LISTED ENTRIES —
☆ ☆ ☆

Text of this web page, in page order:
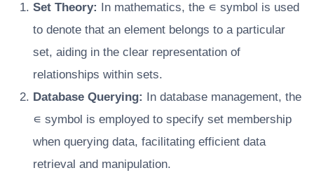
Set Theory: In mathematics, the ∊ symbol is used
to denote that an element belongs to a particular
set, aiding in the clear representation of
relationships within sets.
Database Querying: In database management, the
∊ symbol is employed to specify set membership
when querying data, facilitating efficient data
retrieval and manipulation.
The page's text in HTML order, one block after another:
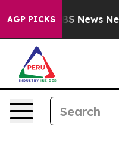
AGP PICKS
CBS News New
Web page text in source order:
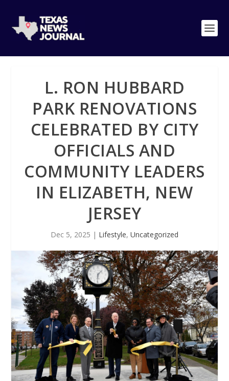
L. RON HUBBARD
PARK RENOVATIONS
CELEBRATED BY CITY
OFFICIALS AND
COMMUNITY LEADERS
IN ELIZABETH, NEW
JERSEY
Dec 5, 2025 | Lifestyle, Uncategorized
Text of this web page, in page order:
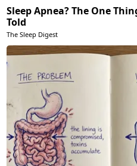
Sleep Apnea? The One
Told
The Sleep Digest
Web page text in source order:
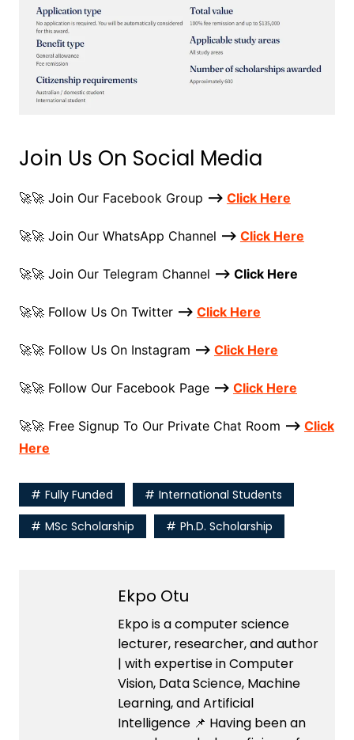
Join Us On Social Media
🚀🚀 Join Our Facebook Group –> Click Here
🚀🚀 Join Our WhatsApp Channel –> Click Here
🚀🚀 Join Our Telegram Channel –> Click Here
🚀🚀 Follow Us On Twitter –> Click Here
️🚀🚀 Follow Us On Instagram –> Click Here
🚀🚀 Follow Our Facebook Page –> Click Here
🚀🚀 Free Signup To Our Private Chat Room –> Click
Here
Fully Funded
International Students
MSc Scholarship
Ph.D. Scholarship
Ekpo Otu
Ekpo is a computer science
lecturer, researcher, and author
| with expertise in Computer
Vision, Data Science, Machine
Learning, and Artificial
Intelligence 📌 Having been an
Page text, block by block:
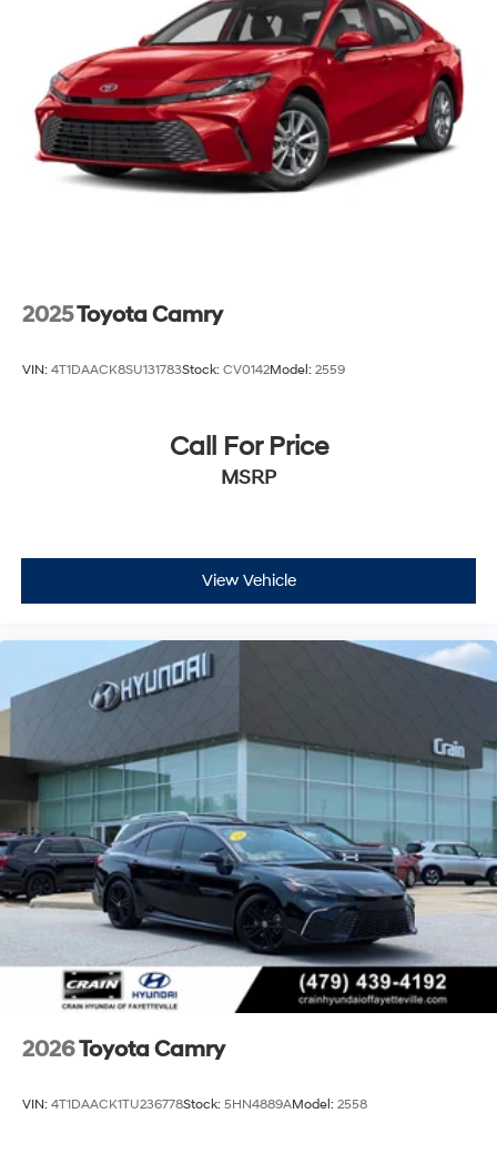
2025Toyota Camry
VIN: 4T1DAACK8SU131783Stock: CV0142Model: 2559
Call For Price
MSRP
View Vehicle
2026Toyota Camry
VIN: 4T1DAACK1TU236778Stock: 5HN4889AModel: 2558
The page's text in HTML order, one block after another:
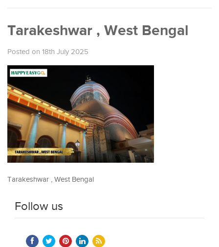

☆ ☆ ☆

None of the pictures should be reproduced; all other material above must be set down exactly.

WRITTEN ANSWER —
Text of this web page, in page order:
Set Theory: In mathematics, the ∊ symbol is used
to denote that an element belongs to a particular
set, aiding in the clear representation of
relationships within sets.
Database Querying: In database management, the
∊ symbol is employed to specify set membership
when querying data, facilitating efficient data
retrieval and manipulation.
The page's text in HTML order, one block after another:
AGP PICKS
CBS News New
Web page text in source order:
L. RON HUBBARD
PARK RENOVATIONS
CELEBRATED BY CITY
OFFICIALS AND
COMMUNITY LEADERS
IN ELIZABETH, NEW
JERSEY
Dec 5, 2025 | Lifestyle, Uncategorized
Text of this web page, in page order:
Sleep Apnea? The One
Told
The Sleep Digest
Web page text in source order:
Join Us On Social Media
🚀🚀 Join Our Facebook Group –> Click Here
🚀🚀 Join Our WhatsApp Channel –> Click Here
🚀🚀 Join Our Telegram Channel –> Click Here
🚀🚀 Follow Us On Twitter –> Click Here
️🚀🚀 Follow Us On Instagram –> Click Here
🚀🚀 Follow Our Facebook Page –> Click Here
🚀🚀 Free Signup To Our Private Chat Room –> Click
Here
Fully Funded
International Students
MSc Scholarship
Ph.D. Scholarship
Ekpo Otu
Ekpo is a computer science
lecturer, researcher, and author
| with expertise in Computer
Vision, Data Science, Machine
Learning, and Artificial
Intelligence 📌 Having been an
Page text, block by block:
2025Toyota Camry
VIN: 4T1DAACK8SU131783Stock: CV0142Model: 2559
Call For Price
MSRP
View Vehicle
2026Toyota Camry
VIN: 4T1DAACK1TU236778Stock: 5HN4889AModel: 2558
The page's text in HTML order, one block after another:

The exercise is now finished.